Михаил Шолохов и его друзья. 1926 г.
ЧУЖАЯ КРОВЬ. Рассказ был напечатан в сборнике «Лазоревая кровь», Новая Москва, М., 1926; затем вошел в сборники : « О Колчаке, крапиве и прочем», ГИЗ, М.-Л., 1927; «Заря Советов», Московский рабочий , М.-Л., 1928; «Донские рассказы», Московский рабочий, М., 1929; « Лазоревая степь», Московское товарищество писателей, М., 1931.
Трагический рассказ о переживаниях родителей, потерявших в Гражданской войне сына, но принявших чужого сына , «чужую кровь», как родного в свою семью.
ГАВРИЛА ВАСИЛЬЕВИЧ, дед Гаврила, вахмистр в прошлом, имеет медали и кресты за воинскую службу. А сейчас постоянно думает о сыне Петре, пропавшем без вести. Собирая Петра на войну против красных, продал две пары быков, купил строевого коня сыну, наказывал Петру беречь воинскуюславу донского казака, «Деды и прадеды твои службу царям несли, должон и ты!..» Через месяц после проводов сына пришли красные, перевернув старую жизнь «наизнанку». Дед Гаврила не изменил свою жизнь, носил шаровары с лампасами, носил медали и кресты, пока председатель Совета не посоветовал ему: «Сыми, дед, висюльки! Теперь не полагается». Ордена снял, но обида осталась.И не хотелось работать – «некому стало наживать. Рушились сараи, ломала скотина базы, гнили стропила раскрытого бурей катуха…Прахом дымилось все нажитое десятками лет. Руки падали в работе; но весною…манила деда земля, звала по ночам властным неслышным зовом». Постоянно думая о Петре и ожидая его, сшили ему полушубок, сготовили сапоги, сшили из овчинки папаху. Но все их надежды развеял Прохор Лиховидов, вернувшийся из Турции. Он рассказал, как Петр, расседлал своего коня, а тут набежали красные , Петр на лошадь, а он расседланная, тут его и срубили. Смерть Петра дед Гаврила переживал мучительно. А тут началась продразверстка, дед Гаврила попытался сопротивляться, но «рослый, белокурый, по виду начальник» твердо заявил: « - Не дашь? Сами возьмем!..» На продотрядников налетели восставшие казаки и всех загубили, лишь белокурый начальник подавал признаки жизни, дед Гаврила перенес его в дом, день и ночь ухаживали за белокурым, дед Гаврила вставлял ему в рот свой зачерствевший палец, «концом ножа осторожно разжимал стиснутые зубы, астаруха через камышинку лила подогретое молоко и навар из бараньих костей…В такие минуты жалость приходила непрошенная».Наконец пробудился белокурый начальник, звать его Николай, но дед Гаврила и его жена стали называть его Петром в память о сыне. «С каждым днем с ужасом чувствовал Гаврила, что кровно привязывается к новому Петру, а образ первого, родного, меркнет, тускнеет, как отблеск заходящего солнца на слюдовом оконце хаты. Силился вернуть прежнюю тоску и боль,но прежнее уходило все дальше, и ощущал Гаврила от этого стыд и неловкость…»

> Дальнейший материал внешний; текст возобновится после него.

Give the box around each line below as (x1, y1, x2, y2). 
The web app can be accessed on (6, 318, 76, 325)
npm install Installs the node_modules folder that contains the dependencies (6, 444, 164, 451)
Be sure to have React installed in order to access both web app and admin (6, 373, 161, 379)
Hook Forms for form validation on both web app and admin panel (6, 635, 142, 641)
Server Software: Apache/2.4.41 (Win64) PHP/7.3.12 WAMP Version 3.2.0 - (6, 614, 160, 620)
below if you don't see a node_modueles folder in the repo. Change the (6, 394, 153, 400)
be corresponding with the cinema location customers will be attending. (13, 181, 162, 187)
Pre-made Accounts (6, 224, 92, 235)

Николаю-Петру передали всю одежду сына. Стали уговаривать его остаться с ними. «За это время сколько горя с тобой натерпелись; должно, от этого и полюбился ты нам. Хучь и чужая в тебе кровь, а душой за тебя болишь, как за родного…Оставайся! Будем с тобой возле земли кормиться…» Но вскоре на имя Николая Косых пришел пакет, в котором его приглашают вновь на родной завод, где он с «мальства» вырос. С рыданиями старики проводили Николая в прощальный путь. « В последний раз мелькнула за поворотом родная белокурая голова, в последний раз махнул Петро картузом, и на том месте, где ступила его нога, ветер дурашливо взвихрил и закружил белесую пыль».

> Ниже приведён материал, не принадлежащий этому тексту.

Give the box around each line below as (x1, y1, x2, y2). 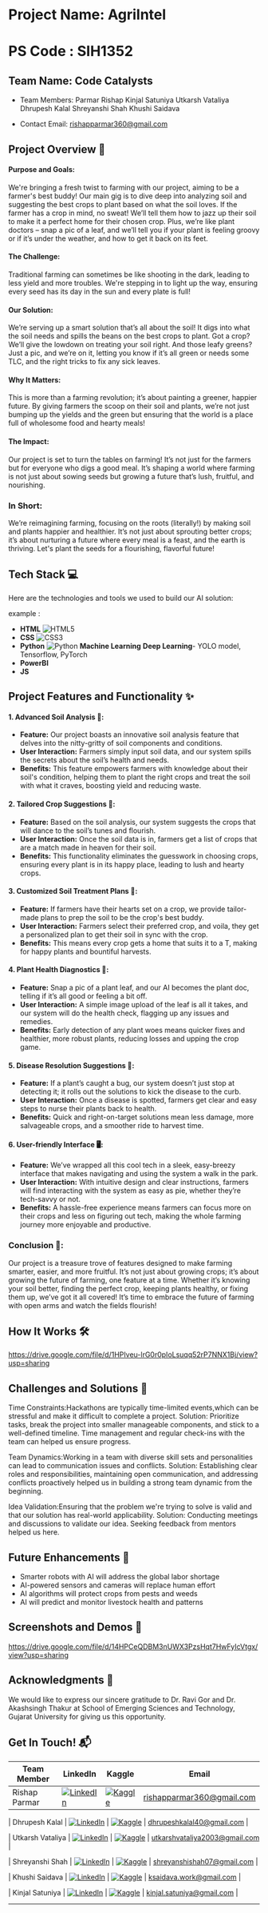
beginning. (8, 1487, 44, 1496)
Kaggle (106, 1768, 135, 1779)
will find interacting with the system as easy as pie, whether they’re (19, 1186, 242, 1195)
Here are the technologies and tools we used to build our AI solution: (8, 593, 234, 602)
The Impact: (8, 436, 49, 446)
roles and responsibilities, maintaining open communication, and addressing (8, 1470, 258, 1479)
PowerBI (19, 658, 49, 667)
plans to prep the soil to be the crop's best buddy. (40, 912, 205, 922)

НИКОЛАЙ КОСЫХ, которого дед Гаврила и его жена назвали ПЕТРОМ. Отец его рано бросил семью, мать ушла с другим, оставив Николая на сиротство на заводе. Здесть он вырос, работал на чугунолитейном заводе. Служил в армии. Из армии послали продотрядником, стал начальником небольшого продотряда. Выздоровел Николай – Петр, стал помогать по хозяйству. Неделю с отцом пахали, сеяли , волочили, ночевали под арбой, одевались одним тулупом, «но никогда не говорил Гаврила о том, как крепко,незримой путой , привязал к себе его новый сын. Белокурый, веселый, работящий , заслонил собою образ покойного Петра».

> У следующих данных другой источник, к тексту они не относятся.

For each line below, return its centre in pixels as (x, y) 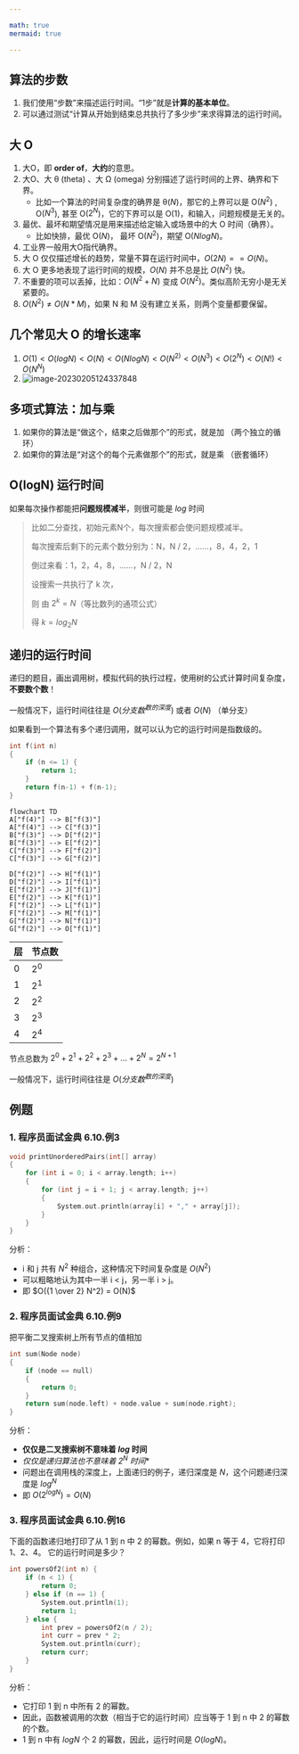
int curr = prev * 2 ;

Пришло письмо с Урала, товарищи зовут его на завод. С семнадцатого года завод стоял, а сейчас надумали пускать. Тяжко было Николаю-Петру. «Угловато осунулся и пожелтел Петро.По ночам слышал Гаврила, как вздыхал он и ворочался на кровати…Завод, вскормивший Петра, рано или поздно , а отымет его, и снова черной чередой заковыляют безрадостные, одичалые дни…» Так и случилось, как предполагал Гаврила. На третий день Петро сказал. Что он не может здесь оставаться, «Тянет, душу мутит…Завод свой, когда шел Колчак, мы защищали полторы недели, девятерых колчаковцы повесили, как только заняли поселок, а теперь рабочие, какие пришли из армии, снова поднимают завод на ноги…Смертно голодают сами и семьи ихние , а работают…Как же я могу жить тут? А совесть?..» С рыданиями дед Гаврила простился с Николаем-Петром.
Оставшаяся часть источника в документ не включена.